Director Re-Elections: Isabella Ocholla Wilson and George Maina were re-elected as directors; so was lawyer Michael Somen who required was an extra vote since he is over the age of 70 years He’s the Chairman of Access Kenya, but it seems NIC have a habit of de-emphasizing their directors board positions on other companies

Bonus share : The next motion, for NIC shareholders to receive 1 new bonus share for each 9 they own produced the first unscripted moment of the day and the hot button issue was again – rogue stockbrokers – three different shareholders asked the same question – i.e. NIC was giving them a bonus share, which they would be forced to take to a stockbroker who may sell this shares without their knowledge, or collapse with their shares/funds. The Chairman replied NIC Bank now had their own stockbrokerage firm NIC capital Securities where their shares would be safe. The war by banks against stockbrokers is still being waged in public – and a few days ago it was Equity Bank shareholders who were being given the same message –that their shares were safer with the strong commercial banks that they know and own, rather than with some small stockbroker

Purchase of 51% of S&F Bank: NIC is purchasing 51% of Savings & Finance, a Tanzanian Bank for a total cost of Kshs. 580 million (~$7.25 million). Continuing part of expansion and diversification since their 2007 rights issue that has seen them open branches in Kenya, an now make a cross-border investment; the vote brought out the most questions of the day;

Q. exchange rate change since deal was announced; why is some payment in Tanzania shillings and some in US$?
– mix of currencies is s how the Tanzanian owners requested it be paid. – the shillings is weaker and they are now paying about 2.1x book value compared to 1.9x earlier. Also some S&F shareholders live outside Tanzania
Q. The owners seem to be family/private individuals:
– True most companies start with individual shareholders only – and the institutional shareholder is the East African Development Bank. S&F was started in the 1990’s and its origins were in hire purchase business are similar to NIC. The shareholders with 49% are also going to be re-investing the NIC money in the banking, not taking it out.
Q. why is the bank attractive? Is it a leading bank in Tanzania – where does it rank?
– Tanzania has 28 banks and S&F would be between no 15 and 20. NIC felt they would get best value by acquiring a small bank and driving its growth. NIC directors did their due diligence, have observed S&F operations, got transaction advice and confidential banking reports from Tanzanian regulators confirming the bank was a good buy. It has 3 branches in Aruaha, Dar es Salaam and Mwanza which are all key trading points. MD added that – NIC was not the only suitor interested in S&F.
Q. How will it be run?
– S&F will have 7 board members – 4 nominated by NIC (including the MD’s post) and 3 by S&F (including the Chairman’s post – Abdulsultan Jamal). NIC have opted to retain the current Tanzanian MD – Suranjan Ghosh, Mark Bomani (former Tanzania attorney general) and Andrew Ndegwa (Kenyan NIC director) and James Macharia (Kenyan NIC managing director) as their four nominees.
Q. Other Kenyan banks have focused on Rwanda Uganda and Sudan- why Tanzanian (which has not been receptive to other Kenyan companies
-Chairman replied that Kenyans were the biggest investor in Tanzania (excluding the mining sector). Also in terms of diversification, the election violence of 2008 affected Kenya, Uganda and Rwanda equally – since countries were on same trade route! However Tanzania was a completely different market. A large untapped country with great agricultural and resource potential. Many NIC customers do business there already.
Q. Deal wrap up?
– Approval has been got from Central Banks of Kenya and Tanzania. After NIC shareholders voted to approve the deals, it is now expected to be wrapped up on Monday next week and S&F will become a subsidiary with their accounts consolidated in NIC’s from next month.

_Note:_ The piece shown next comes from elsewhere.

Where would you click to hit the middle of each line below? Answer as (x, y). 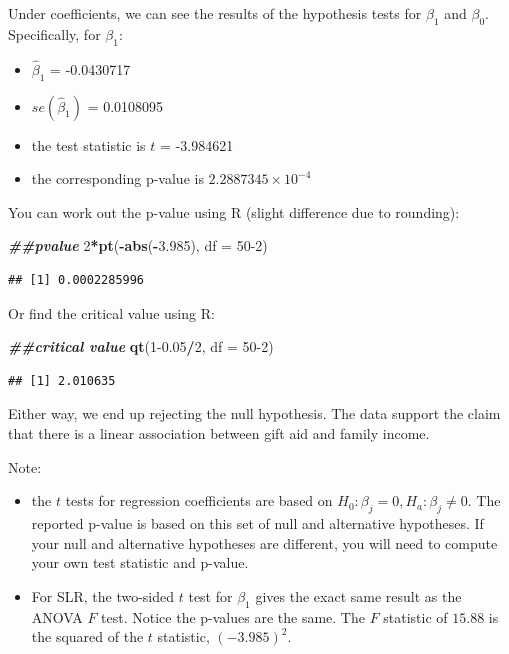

Goodies: a souvenir wall clock

– Smart NIC had a boxed lunch served to shareholders (much easier to manage than any buffet and needs fewer catering staff). each box had cold roast chicken piece, beef sandwich, juice, water bottle, cupcake, and an apple.

New Rules for Nairobi Stockbrokers

stockbrokers to remain hidden

The Kenya Capital Markets Authority (CMA) has published new rules at its website on how they propose to regulate stockbrokers. They have also published proposed rules for Kenya real estate investment trusts – a.k.a. REIT’s as they are called.

Unlike with other plublications like the Treasury Budget process or (new rules from) the Communications Commission of Kenya, the CMA is not inviting public comments or suggestions; these are finalized new rules.

What they include

The Capital Markets (Conduct of Business) (Market Intermediaries) Regulations, 2009
– Intermediaries (i.e. stockbrokers / investment banks) will be required to engage in know your customer (KYC) practices (to prevent money laundering)
– brokers will not recommend unsuitable transactions once they know profile of their customer
– No cold calling allowed (does that happen in Kenya? Banks and insurers sometimes do that)
– Brokers must have policies for customer confidentially, handling customer complaints,
– Brokers barred from front running and account churning
– Brokers must separate client funds and stockbroker funds
– Broker employees undertake not to use information gained from clients for personal gain

contentions clauses
– Will customers really have a right to be paid interest on their funds held?
– Will brokers prepare objective client agreements that will be signed between them and clients – and which call on them to disclose third party remuneration, conflicts of interest etc?

The Capital Markets (Corporate Governance) (Market Intermediaries) Regulations, 2009
– Each stockbroker must have board of directors, who are not children (i.e. under 25 years), and one must not be related to any other director; also the CMA will have to approve any board changes
– new rules vest management of the broker in the board of directors on matters such as audit, risk assessment, key employee hiring & duties
– broker to hire a compliance officer
– broker to hire an internal auditor
– employees to disclose securities they or their close associates own

REIT rules

The Capital Markets (Real Estate Investment Trusts) Regulations, 2009
– REIT/schemes will distribute at least 90% of after tax income as dividends like in other countries
– Scheme may borrow for investments, but these will not exceed 1/5 of total assets
– REIT must have an independent Principal valuer to value the scheme assets. He/she must be changed every three years
– Trust founders may not own more than 50% , and publicly listed ones may have a minimum of 100 members

Summary: The CMA to be notified in advance of key events at stockbrokers; e.g. new key managers, likely changes in ownership, material pending lawsuits, auditor changes. Also, the new compliance rules make it more expensive for small stockbrokers to comply; this may force them to merge or seek new shareholders.

Stockbrokers will however remain hidden as their disclosure requirements remain only to the CMA even on the basic issue of sharing financial returns with the public; stockbrokers are required to prepare only annual balance sheets and profit & loss statements using IFRS; but these they will only be shared with the CMA – not published for the public. Contrastingly , the rules are lenient for stockbrokers and harsher for REIT’s who will publish its (quarterly) un-audited financial results in at least two national daily newspapers of national circulation. REIT’s are also required to employ auditors recognized by the institute of certified public accountants of Kenya (ICPAK), but that does not apply to stockbrokers whose auditor qualifications are not spelt out. why not?